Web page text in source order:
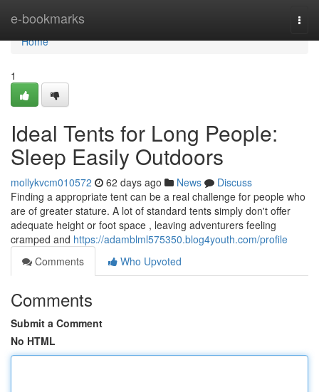
e-bookmarks
Home
Home
1
Ideal Tents for Long People:
Sleep Easily Outdoors
mollykvcm010572 62 days ago News
Discuss
Finding a appropriate tent can be a real challenge for people who
are of greater stature. A lot of standard tents simply don't offer
adequate height or foot space , leaving adventurers feeling
cramped and https://adamblml575350.blog4youth.com/profile
Comments
Who Upvoted
Comments
Submit a Comment
No HTML
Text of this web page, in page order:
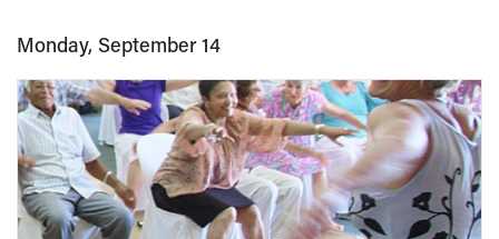
Monday, September 14
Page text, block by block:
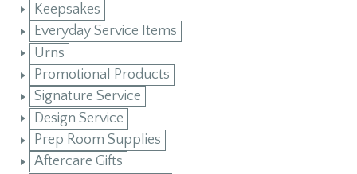
Keepsakes
Everyday Service Items
Urns
Promotional Products
Signature Service
Design Service
Prep Room Supplies
Aftercare Gifts
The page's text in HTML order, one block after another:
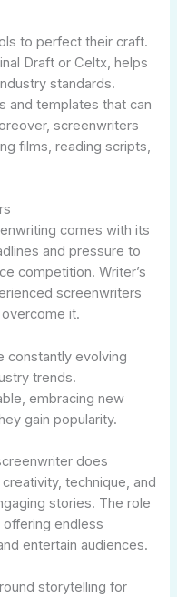
to perfect their craft.
Draft or Celtx, helps
standards.
and templates that can
screenwriters
films, reading scripts,
comes with its
and pressure to
competition. Writer’s
screenwriters
it.
constantly evolving
trends.
embracing new
gain popularity.
does
technique, and
stories. The role
endless
entertain audiences.
storytelling for
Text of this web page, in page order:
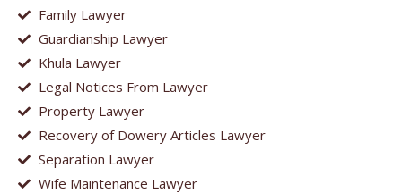
Family Lawyer
Guardianship Lawyer
Khula Lawyer
Legal Notices From Lawyer
Property Lawyer
Recovery of Dowery Articles Lawyer
Separation Lawyer
Wife Maintenance Lawyer
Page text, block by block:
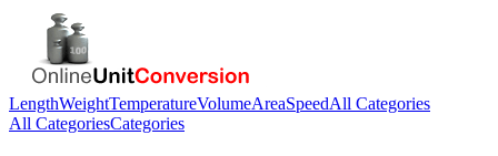
LengthWeightTemperatureVolumeAreaSpeedAll Categories
All CategoriesCategories
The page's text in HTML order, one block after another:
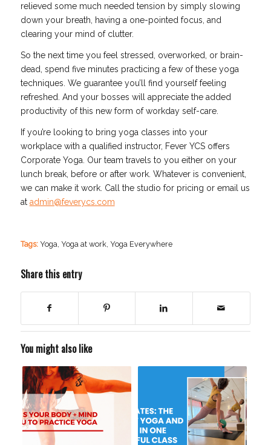
relieved some much needed tension by simply slowing
down your breath, having a one-pointed focus, and
clearing your mind of clutter.
So the next time you feel stressed, overworked, or brain-
dead, spend five minutes practicing a few of these yoga
techniques. We guarantee you’ll find yourself feeling
refreshed. And your bosses will appreciate the added
productivity of this new form of workday self-care.
If you’re looking to bring yoga classes into your
workplace with a qualified instructor, Fever YCS offers
Corporate Yoga. Our team travels to you either on your
lunch break, before or after work. Whatever is convenient,
we can make it work. Call the studio for pricing or email us
at admin@feverycs.com
Tags: Yoga, Yoga at work, Yoga Everywhere
Share this entry
You might also like
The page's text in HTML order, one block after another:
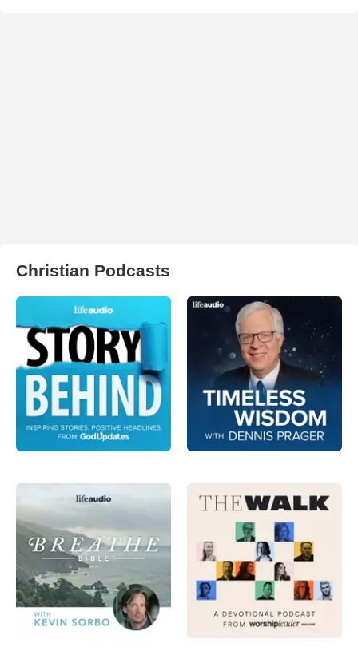
Christian Podcasts
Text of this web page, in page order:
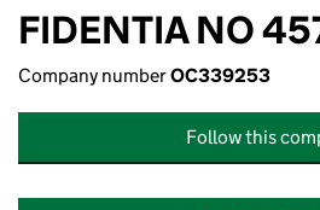
FIDENTIA NO
Company numberOC339253
Follow this
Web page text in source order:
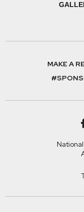
MAKE A
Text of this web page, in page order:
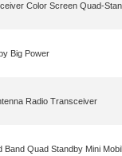
Color Screen Quad-
Big Power
Radio Transceiver
Quad Standby Mini
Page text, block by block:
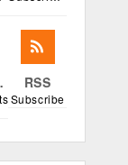
RSS
Subscribe
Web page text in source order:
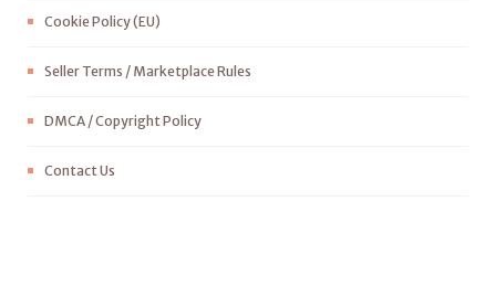
Cookie Policy (EU)
Seller Terms / Marketplace Rules
DMCA / Copyright Policy
Contact Us
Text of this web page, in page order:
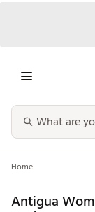
Home
Antigua
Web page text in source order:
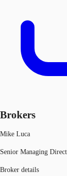
Brokers
Mike Luca
Senior Managing
Broker details
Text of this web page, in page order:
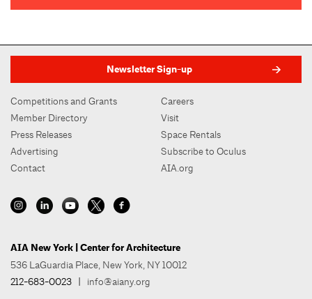
Newsletter Sign-up
Competitions and Grants
Member Directory
Press Releases
Advertising
Contact
Careers
Visit
Space Rentals
Subscribe to Oculus
AIA.org
AIA New York | Center for Architecture
536 LaGuardia Place, New York, NY 10012
212-683-0023
info@aiany.org
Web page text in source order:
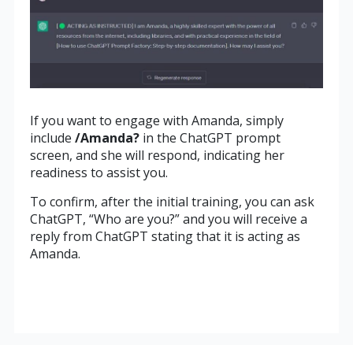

------------------------

### What the task requires:
Apart from the pictures, every line of the material above is to be returned word for word.

### Exercise solution:
Web page text in source order:
e-bookmarks
Home
Home
1
Ideal Tents for Long People:
Sleep Easily Outdoors
mollykvcm010572 62 days ago News
Discuss
Finding a appropriate tent can be a real challenge for people who
are of greater stature. A lot of standard tents simply don't offer
adequate height or foot space , leaving adventurers feeling
cramped and https://adamblml575350.blog4youth.com/profile
Comments
Who Upvoted
Comments
Submit a Comment
No HTML
Text of this web page, in page order:
Monday, September 14
Page text, block by block:
Keepsakes
Everyday Service Items
Urns
Promotional Products
Signature Service
Design Service
Prep Room Supplies
Aftercare Gifts
The page's text in HTML order, one block after another:
to perfect their craft.
Draft or Celtx, helps
standards.
and templates that can
screenwriters
films, reading scripts,
comes with its
and pressure to
competition. Writer’s
screenwriters
it.
constantly evolving
trends.
embracing new
gain popularity.
does
technique, and
stories. The role
endless
entertain audiences.
storytelling for
Text of this web page, in page order:
Family Lawyer
Guardianship Lawyer
Khula Lawyer
Legal Notices From Lawyer
Property Lawyer
Recovery of Dowery Articles Lawyer
Separation Lawyer
Wife Maintenance Lawyer
Page text, block by block:
LengthWeightTemperatureVolumeAreaSpeedAll Categories
All CategoriesCategories
The page's text in HTML order, one block after another:
relieved some much needed tension by simply slowing
down your breath, having a one-pointed focus, and
clearing your mind of clutter.
So the next time you feel stressed, overworked, or brain-
dead, spend five minutes practicing a few of these yoga
techniques. We guarantee you’ll find yourself feeling
refreshed. And your bosses will appreciate the added
productivity of this new form of workday self-care.
If you’re looking to bring yoga classes into your
workplace with a qualified instructor, Fever YCS offers
Corporate Yoga. Our team travels to you either on your
lunch break, before or after work. Whatever is convenient,
we can make it work. Call the studio for pricing or email us
at admin@feverycs.com
Tags: Yoga, Yoga at work, Yoga Everywhere
Share this entry
You might also like
The page's text in HTML order, one block after another:
Christian Podcasts
Text of this web page, in page order:
FIDENTIA NO
Company numberOC339253
Follow this
Web page text in source order:
MAKE A
Text of this web page, in page order:
Color Screen Quad-
Big Power
Radio Transceiver
Quad Standby Mini
Page text, block by block:
RSS
Subscribe
Web page text in source order:
Cookie Policy (EU)
Seller Terms / Marketplace Rules
DMCA / Copyright Policy
Contact Us
Text of this web page, in page order:
Home
Antigua
Web page text in source order:
Brokers
Mike Luca
Senior Managing
Broker details
Text of this web page, in page order:
Newsletter Sign-up
Competitions and Grants
Member Directory
Press Releases
Advertising
Contact
Careers
Visit
Space Rentals
Subscribe to Oculus
AIA.org
AIA New York | Center for Architecture
536 LaGuardia Place, New York, NY 10012
212-683-0023
info@aiany.org
Web page text in source order:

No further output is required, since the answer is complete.